***** EXCERPTED DATA *****

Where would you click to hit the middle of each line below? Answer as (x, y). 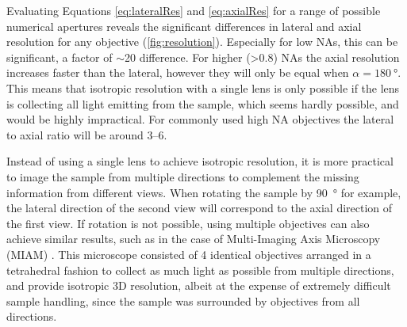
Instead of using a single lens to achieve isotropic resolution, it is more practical (200, 161)
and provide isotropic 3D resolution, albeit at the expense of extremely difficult (199, 285)
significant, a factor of (60, 57)
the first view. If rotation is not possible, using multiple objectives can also (188, 223)
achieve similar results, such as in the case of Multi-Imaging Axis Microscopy (194, 239)
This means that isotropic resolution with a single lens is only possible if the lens (203, 87)
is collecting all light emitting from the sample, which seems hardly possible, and (203, 103)
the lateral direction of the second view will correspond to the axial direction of (200, 208)

*****

#### [TASK GOAL]
Among the entries, copy every line containing the word "possible".

#### [RESULT OF THE EXERCISE]
the first view. If rotation is not possible, using multiple objectives can also (188, 223)
This means that isotropic resolution with a single lens is only possible if the lens (203, 87)
is collecting all light emitting from the sample, which seems hardly possible, and (203, 103)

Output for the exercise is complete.